5.                 The Chairman, Mutual Funds Association of Pakistan

6.                 The Chairman, ICP

7.                 The Managing Director, HBFC

8.                 Director, Banking Supervision Department, State Bank of Pakistan

9.                 The President, Institute of Chartered Accountants of Pakistan

10.   The President, Institute of Cost and Management Accountants of Pakistan

11.          All Divisions of SEC

12.    All CROs

 


PRUDENTIAL REGULATIONS FOR NON-BANKING FINANCE COMPANIES

Part -I

Definitions.__ (1) In these guidelines, unless there is anything repugnant in the subject or context:-

(a)                                     Borrower includes a person on whom a NBFC has taken any exposure during the course of business.

(b)                                    Contingent liability means:

(i) a possible obligation that arises from past events and whose existence will be confirmed only by the occurrence or non-occurrence of one or more uncertain future events not wholly within the control of the enterprise; or

(ii) a present obligation that arises from past events but is not recognized because:

(a)                                    it is not probable that an outflow of resources embodying economic benefits will be required to settle the obligation; or

(b)                                   the amount of the obligation cannot be measured with sufficient reliability;

and includes letters of credit, letters of guarantee, bid bonds / performance bonds, advance payment guarantees and underwriting commitments.

(c)                                     Documents include vouchers, cheques, bills, pay-orders, promissory notes, securities for leases / advances and claims by or against the NBFC or any
other
record / papers supporting entries in the books of a NBFC.

(d)                                    Equity of the   Borrower   includes paid-up capital,  general  reserves, balance in share premium account, reserve for issue of bonus shares and
retained earnings / accumulated losses, revaluation reserves on account of fixed assets and subordinated loans.

Explanation: Revaluation reserves will remain part of the equity for first three years only, from the date of asset revaluation, during which time the borrower will strengthen its equity base to enable it to avail facilities without the benefit of revaluation reserves.

(e)         Exposure includes facilities and subscription to or investment in shares.

Explanation:   Secured  exposure   means   exposure  backed  by tangible security and any other form of security with appropriate margins (in cases where margin has been prescribed by SEC, appropriate margin shall at least be equal to the prescribed margin). Clean exposure means exposure without any security or collateral.

(f)             Financial Institutions includes, -

(a)                            a company or an institution whether established under any special enactment and operating within or outside Pakistan which transacts the business of banking or any associated or ancillary business through its branches;

(b)                           a modaraba, leasing company, investment bank, venture capital company, financing company, housing finance company, a non-banking finance company and a bank or any institution duly licensed by State Bank of Pakistan;

(c) such other institution or companies authorised by law to undertake any similar business, as the Federal Government may, by notification in the official Gazette, specify for the purpose;".

(g)              Forced  Sale Value (FSV)   means the value which fully reflects the

possibility of price fluctuations and can currently be obtained by selling the mortgaged / pledged/ leased/collaterally held assets in a forced / distressed sale conditions.

(h)              Government   Securities   include   monetary  obligations  of the Federal

Government or a Provincial Government or of a Corporation wholly owned or controlled, directly or indirectly, by the Federal Government or a Provincial Government and guaranteed by the Federal Government and any other security as the Federal Government may, by notification in the Official Gazette, declare, to the extent determined from time to time, to be Government Securities.

(i)               Group means persons, whether natural or juridical, if one of them or his

family members including spouse, lineal ascendants and descendants and brothers and sisters or its subsidiary, have control or hold substantial ownership interest or have power to exercise significant influence over the other.
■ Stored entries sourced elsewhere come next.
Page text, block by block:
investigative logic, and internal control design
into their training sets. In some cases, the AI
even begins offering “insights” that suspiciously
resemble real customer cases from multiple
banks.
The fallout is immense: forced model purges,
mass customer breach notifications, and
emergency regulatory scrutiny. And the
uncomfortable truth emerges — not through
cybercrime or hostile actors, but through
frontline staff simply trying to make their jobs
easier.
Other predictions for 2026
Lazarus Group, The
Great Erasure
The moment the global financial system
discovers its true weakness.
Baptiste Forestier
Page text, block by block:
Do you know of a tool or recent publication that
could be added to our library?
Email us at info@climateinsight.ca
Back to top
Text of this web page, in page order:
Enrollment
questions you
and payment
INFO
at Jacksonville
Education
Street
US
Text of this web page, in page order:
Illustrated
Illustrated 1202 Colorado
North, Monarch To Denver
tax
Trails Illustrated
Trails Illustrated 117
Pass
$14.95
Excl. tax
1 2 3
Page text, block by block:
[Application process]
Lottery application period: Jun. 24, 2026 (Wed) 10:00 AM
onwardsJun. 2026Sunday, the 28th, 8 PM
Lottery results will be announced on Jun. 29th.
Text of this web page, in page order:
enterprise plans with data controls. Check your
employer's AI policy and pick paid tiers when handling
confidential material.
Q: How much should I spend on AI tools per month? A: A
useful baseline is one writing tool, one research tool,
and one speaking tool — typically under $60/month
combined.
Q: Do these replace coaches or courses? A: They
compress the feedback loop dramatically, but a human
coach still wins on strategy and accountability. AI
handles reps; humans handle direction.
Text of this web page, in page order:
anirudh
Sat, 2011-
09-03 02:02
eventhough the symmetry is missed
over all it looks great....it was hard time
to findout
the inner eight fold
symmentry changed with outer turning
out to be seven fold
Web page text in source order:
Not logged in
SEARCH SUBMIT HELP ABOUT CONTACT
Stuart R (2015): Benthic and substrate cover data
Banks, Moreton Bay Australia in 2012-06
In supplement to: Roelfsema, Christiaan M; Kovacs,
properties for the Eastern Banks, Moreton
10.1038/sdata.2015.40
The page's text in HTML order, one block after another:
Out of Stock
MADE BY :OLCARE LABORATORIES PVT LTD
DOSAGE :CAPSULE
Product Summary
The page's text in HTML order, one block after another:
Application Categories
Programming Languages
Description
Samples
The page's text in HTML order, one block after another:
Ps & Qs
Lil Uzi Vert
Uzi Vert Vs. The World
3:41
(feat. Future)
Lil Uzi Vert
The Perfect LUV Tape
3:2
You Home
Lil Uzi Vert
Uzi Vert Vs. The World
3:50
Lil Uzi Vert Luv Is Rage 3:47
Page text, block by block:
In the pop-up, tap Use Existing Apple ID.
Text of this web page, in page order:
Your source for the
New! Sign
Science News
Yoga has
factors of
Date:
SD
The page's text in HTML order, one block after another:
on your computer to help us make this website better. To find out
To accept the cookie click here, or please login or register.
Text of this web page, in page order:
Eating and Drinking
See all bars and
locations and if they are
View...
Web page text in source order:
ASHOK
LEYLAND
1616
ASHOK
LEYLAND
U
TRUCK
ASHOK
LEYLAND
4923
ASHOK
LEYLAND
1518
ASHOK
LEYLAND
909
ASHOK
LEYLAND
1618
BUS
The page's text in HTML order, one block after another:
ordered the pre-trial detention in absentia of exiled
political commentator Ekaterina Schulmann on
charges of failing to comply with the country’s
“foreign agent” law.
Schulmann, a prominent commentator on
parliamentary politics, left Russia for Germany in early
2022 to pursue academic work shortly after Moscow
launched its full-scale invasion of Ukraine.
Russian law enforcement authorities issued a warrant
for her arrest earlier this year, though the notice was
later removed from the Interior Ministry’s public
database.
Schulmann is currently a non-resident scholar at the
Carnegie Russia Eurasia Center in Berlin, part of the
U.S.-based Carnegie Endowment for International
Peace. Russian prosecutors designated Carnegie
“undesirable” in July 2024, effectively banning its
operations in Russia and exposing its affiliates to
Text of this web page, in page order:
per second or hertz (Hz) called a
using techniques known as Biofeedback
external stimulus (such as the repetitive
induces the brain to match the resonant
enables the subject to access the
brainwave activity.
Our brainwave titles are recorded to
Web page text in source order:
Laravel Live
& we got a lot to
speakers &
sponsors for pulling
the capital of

For the purpose of this:

(i) Subsidiary will have the same meaning as defined in sub-section 3(2) of the Companies Ordinance, 1984 i.e. a company or a body corporate shall deemed to be a subsidiary of another company if that other company or body corporate directly or indirectly controls, beneficially owns or holds more than 50% of its voting securities or otherwise has power to elect and appoint more than 50% of its directors.

 

(ii) Control refers to an ownership directly or indirectly through subsidiaries, of more than one half of voting power of an enterprise.
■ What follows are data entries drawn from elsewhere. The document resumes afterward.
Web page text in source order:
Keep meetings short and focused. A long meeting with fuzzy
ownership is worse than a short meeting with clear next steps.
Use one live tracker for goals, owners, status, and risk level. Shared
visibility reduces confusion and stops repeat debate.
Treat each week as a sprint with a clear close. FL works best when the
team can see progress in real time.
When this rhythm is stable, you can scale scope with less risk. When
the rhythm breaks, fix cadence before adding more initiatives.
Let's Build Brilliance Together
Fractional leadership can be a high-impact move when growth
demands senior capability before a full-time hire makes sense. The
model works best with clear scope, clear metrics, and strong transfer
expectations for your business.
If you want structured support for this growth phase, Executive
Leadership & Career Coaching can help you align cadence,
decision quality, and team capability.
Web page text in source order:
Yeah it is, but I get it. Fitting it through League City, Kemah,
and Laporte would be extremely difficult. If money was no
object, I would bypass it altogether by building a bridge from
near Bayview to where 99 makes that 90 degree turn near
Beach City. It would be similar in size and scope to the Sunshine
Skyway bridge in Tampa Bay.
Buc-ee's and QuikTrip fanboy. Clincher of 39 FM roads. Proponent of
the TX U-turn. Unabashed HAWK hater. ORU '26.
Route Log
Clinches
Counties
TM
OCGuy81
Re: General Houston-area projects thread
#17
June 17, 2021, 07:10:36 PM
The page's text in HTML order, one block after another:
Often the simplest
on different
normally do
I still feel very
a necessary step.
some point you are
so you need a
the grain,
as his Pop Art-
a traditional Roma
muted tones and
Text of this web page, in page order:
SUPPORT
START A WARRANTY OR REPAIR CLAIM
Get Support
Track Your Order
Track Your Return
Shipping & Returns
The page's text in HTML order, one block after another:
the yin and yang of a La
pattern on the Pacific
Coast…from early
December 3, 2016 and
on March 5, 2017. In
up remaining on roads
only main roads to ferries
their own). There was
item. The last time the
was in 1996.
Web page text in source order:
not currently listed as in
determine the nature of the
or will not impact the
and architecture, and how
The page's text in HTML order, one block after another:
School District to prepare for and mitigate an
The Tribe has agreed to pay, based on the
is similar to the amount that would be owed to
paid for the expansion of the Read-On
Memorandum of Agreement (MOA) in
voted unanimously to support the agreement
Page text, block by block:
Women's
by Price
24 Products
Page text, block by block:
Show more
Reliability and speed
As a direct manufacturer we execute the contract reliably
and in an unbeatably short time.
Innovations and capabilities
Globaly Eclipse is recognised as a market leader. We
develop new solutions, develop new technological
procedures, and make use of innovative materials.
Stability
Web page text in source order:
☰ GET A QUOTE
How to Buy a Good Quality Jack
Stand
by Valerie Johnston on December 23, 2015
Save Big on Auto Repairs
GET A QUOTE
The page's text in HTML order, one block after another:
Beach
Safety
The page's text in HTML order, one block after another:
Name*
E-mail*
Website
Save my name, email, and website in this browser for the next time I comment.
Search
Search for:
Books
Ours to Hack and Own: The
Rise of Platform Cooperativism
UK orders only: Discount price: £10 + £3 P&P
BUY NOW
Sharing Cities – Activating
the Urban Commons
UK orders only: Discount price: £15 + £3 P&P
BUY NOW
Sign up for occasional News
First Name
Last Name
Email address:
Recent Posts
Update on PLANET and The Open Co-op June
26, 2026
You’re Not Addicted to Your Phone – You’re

(iii)Substantial ownership / affiliation means beneficial share holding of 10% by a person and/or by his family members including spouse, lineal ascendants and descendants and brothers and sisters.

(iv) Significant influence refers to the management control of the company, to participate in financial and operating policies, either exercised by representation in the Board of Directors, partnership or by statute / agreement in the policy making process or affiliation o material inter- company transactions.

(j)               Liquid  Assets are the assets which are readily convertible  into cash

without recourse to a court of law and mean encashment / realizable value of government securities, bank deposits, shares of listed companies which are actively traded on the stock exchange, NIT Units, certificates of mutual funds, Certificates of Investment (COIs)/Certificates of Deposits (CODs) issued by DFIs / NBFCs and Certificates of Musharika (COMs) issued by Modarabas rated at least 'A' by a credit rating agency registered with the SEC, listed TFCs and Commercial Papers rated at least 'A' by a credit rating agency registered with the SEC, National Saving Scheme securities and units of open ended schemes for which a duly licensed asset management company quotes daily offer and bid rates. These assets with appropriate margins should be in possession of the NBFCs with perfected lien.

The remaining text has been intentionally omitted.